Somehow I know that I wasn't going to get my wanted answer, that when they did confirm my suspicion, I would shatter into a million pieces only to forcefully glue myself back together again. 

It's happening again. 

"As you know, Cadet Kurt Richenson from your squad died from hypothermia, we're simply digging his grave to bury him" Another officer said.

Why am I still surprised? I know that they were about to do that, but why did my heart just fell when I heard it out of their mouths? I simply can't accept the fact that lives can be taken in such a simple and quick way, one second he was here talking to me about his home land and then the next, he was unconscious. 

To think of it, anything can kill you. That's just how weak we are, even the medicine that's supposed to cure us can end your life. 

"Can I help you?" I spoke up, I was internally asking myself if I was crazy or if I just really love inflicting emotional pain upon myself. They looked at me with shocked expressions while I remained deadpan, at least I tried to pull off one. He handed me a shovel and I started digging.

I hate this. Why am I doing this again? What did I brought myself to do? Gosh, I really hate myself. I must sound like a crazy person in my head, but doesn't everyone?
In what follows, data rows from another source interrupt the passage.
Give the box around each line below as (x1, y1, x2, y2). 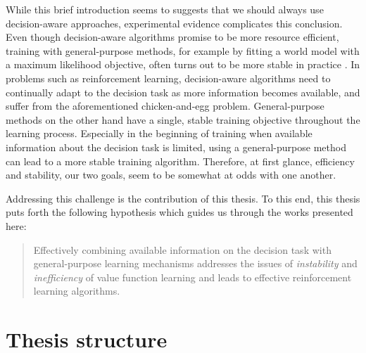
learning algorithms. (33, 283, 120, 298)
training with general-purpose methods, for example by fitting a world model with (6, 43, 360, 58)
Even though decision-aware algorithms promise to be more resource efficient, (6, 30, 339, 44)
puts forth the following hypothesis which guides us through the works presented (6, 205, 353, 219)
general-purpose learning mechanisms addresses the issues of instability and (33, 256, 358, 271)
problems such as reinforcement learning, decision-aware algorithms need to (6, 70, 331, 85)
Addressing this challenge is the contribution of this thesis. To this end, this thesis (6, 191, 360, 205)
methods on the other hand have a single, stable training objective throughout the (6, 112, 360, 127)

I seriously should start going to therapy, maybe the doctors can help me not cliff jump to insanity. 

One we managed to dig a 6 feet hole, we climbed out of it, it was hard having to dig on snow and dirt at the same time, makes me wish that I didn't volunteer. I dropped the shovel harder than I should have and I ran back inside the cabin. After a few minutes, I came out with a red paper in my hand, I started folding as they lowered his body.